GitHub Repository Structure

Currently, this repository includes a few files in the root, such as a data license and this README. Additionally, there are four different directories:

  • build
    • This directory currently contains both a shell script and Windows command file that can be utilized to regenerate a copy of the Schematron file, which will be posted in the "schematron" directory. To do that, either scripts will call the XSLT transformation in the "build/transformations" directory, which in turn will take the files in the "src" directory and use those to generate the Schematron file.
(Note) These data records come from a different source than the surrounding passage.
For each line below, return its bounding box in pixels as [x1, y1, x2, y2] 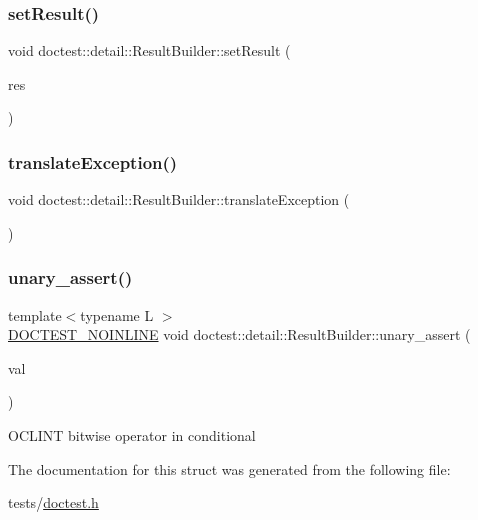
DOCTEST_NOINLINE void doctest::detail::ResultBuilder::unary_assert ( [8, 324, 471, 345]
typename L [80, 304, 154, 325]
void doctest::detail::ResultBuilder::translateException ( [8, 189, 350, 210]
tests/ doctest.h [8, 492, 99, 513]
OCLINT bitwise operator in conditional [8, 425, 256, 445]
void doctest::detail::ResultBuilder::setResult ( [8, 40, 291, 61]
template [8, 304, 62, 325]
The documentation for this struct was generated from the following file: [8, 458, 451, 479]
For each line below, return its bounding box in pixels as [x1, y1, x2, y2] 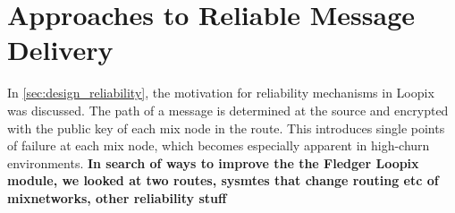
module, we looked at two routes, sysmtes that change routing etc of [7, 171, 439, 190]
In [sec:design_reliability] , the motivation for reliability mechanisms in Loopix [7, 83, 434, 102]
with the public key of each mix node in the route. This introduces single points [7, 118, 445, 137]
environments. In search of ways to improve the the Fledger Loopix [7, 153, 419, 172]
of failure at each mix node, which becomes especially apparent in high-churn [7, 136, 430, 155]
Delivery [7, 31, 114, 68]
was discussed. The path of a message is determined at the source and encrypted [7, 100, 449, 119]
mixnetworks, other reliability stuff [7, 188, 227, 207]
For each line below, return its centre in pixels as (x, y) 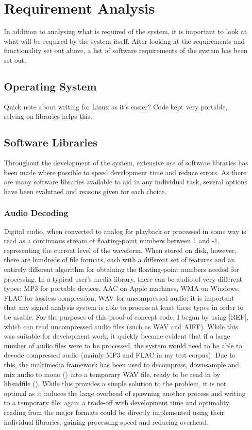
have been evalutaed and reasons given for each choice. (85, 191)
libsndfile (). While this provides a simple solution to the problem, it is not (115, 384)
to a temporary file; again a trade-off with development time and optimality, (118, 403)
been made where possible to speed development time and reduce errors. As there (125, 172)
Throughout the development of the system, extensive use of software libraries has (126, 163)
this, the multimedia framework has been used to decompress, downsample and (122, 364)
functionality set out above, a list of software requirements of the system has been (126, 50)
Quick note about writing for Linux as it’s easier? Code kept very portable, (116, 106)
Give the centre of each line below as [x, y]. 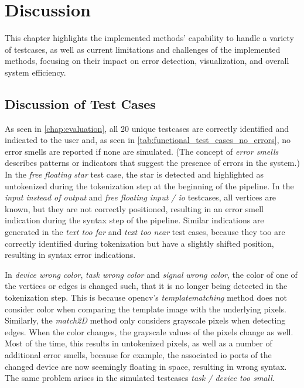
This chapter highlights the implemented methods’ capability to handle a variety [149, 38]
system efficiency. [35, 72]
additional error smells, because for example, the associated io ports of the [138, 354]
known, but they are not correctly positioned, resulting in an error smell [134, 208]
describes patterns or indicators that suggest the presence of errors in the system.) [152, 163]
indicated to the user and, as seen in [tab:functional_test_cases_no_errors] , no [148, 140]
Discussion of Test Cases [80, 103]
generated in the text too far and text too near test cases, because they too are [145, 232]

One reason for this extra step is that the automated process makes it easier, for example, to update the regular expression pattern used in our validation of IETF BCP 47 Language codes.
  • schematron
    • This directory contains the final deliverable of the Schematron file, which is currently delivered in a single file (i.e. a single file for each base TS-EAS schema, since those currently have separate namespaces).
  • src
    • This directory contains the source file, which the build directory utilzes to create the output in the schematron directory. Therefore, if any additional tests are added, then those tests will be added in this directory.
  • vendor
    • For the time being we are including the necessary XSLT processor to generate the resulting schema file directly in this GitHub repository. Until we have an automated build process baked in, this makes things easier to share the current build process. As it stands now, the only requirement is having a working installation of JAVA on your computer.